The motivations for activating a European memory with Christian connotations are of various types. They can be understood at the level of the EU as a political system; in the articulation of the national and the European; and in the to and fro of everyday politics. At a systemic level, the main objective is to endow the EU with a founding myth which is distinct from national histories and which predates them, thus justifying an autonomous European political system. There may also be an attempt to define the historical criteria for belonging to a European cultural community. Societies and populations can be placed in a hierarchy on the basis of these criteria: as longstanding or new member states which have undergone or avoided subjection to communist, atheistic materialism; their historical roles as central heartlands or advanced bastions of Christianity; their level of religiosity/secularisation and/or their dominant religious denomination. They may also be excluded. In articulating the national and the European, religion can serve as an adjustment or resistance variable when adapting national identity to the context of European integration. France, with its secular tradition, opposes any mention of the Christian heritage in European treaties in the name of Enlightenment principles, which are the foundation of its Republican identity.
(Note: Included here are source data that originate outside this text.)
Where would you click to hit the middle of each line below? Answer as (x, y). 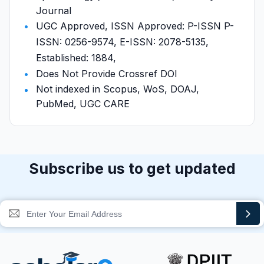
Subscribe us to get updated (132, 169)
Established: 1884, (76, 58)
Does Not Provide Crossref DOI (107, 74)
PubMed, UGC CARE (83, 104)
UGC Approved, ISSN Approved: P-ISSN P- (135, 26)
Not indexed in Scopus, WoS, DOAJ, (118, 89)
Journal (54, 11)
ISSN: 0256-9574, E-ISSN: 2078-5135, (122, 42)
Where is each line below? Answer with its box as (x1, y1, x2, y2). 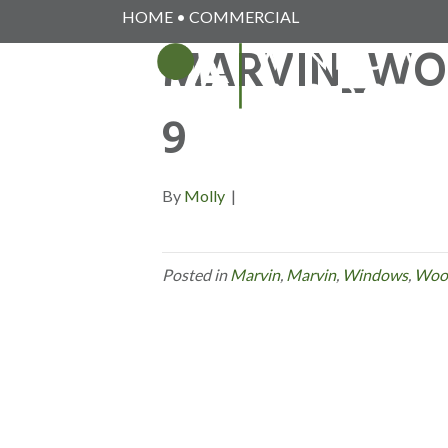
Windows (342, 265, 408, 284)
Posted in (162, 265, 230, 284)
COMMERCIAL (189, 7, 299, 26)
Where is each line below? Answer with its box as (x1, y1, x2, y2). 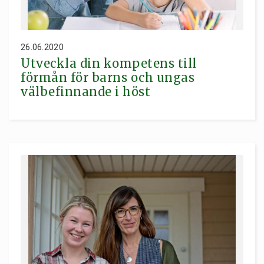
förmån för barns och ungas (21, 70, 194, 85)
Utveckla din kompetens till (21, 55, 197, 71)
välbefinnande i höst (21, 84, 150, 99)
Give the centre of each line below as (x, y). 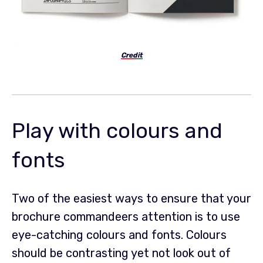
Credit (131, 55)
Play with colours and (117, 130)
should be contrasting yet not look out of (121, 253)
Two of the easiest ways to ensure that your (131, 198)
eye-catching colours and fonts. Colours (119, 235)
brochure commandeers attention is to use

In contrast, during the Lautsi affair, Italy defended the cultural meaning of crucifixes displayed in classrooms as symbols of national identity. Finally, at the level of the Brussels political game, the churches’ demand for recognition of the primacy of Christian values over time aims at more than an acknowledgement of a historical fact. If one subscribes to the idea that the Rights of Man derive from Christianity, the next stage is to recognise a preponderant place for church guardians of the Christian tradition in deliberations over the public good, while also granting special influence over public policy choices to collective preferences informed by Christian values. Finally, religion can also be used to criticise European integration in part or in its entirety. Invoking the Christian foundations of European civilisation confers an authority with which to challenge the excessive materialism or cultural liberalism (on abortion, homosexuality, etc.) of Community policies as a betrayal of common European origins. This may provide an argument for justifying or disqualifying the candidature of an accession state or for solidarity with a population elsewhere in the world that is being persecuted for its convictions.[4]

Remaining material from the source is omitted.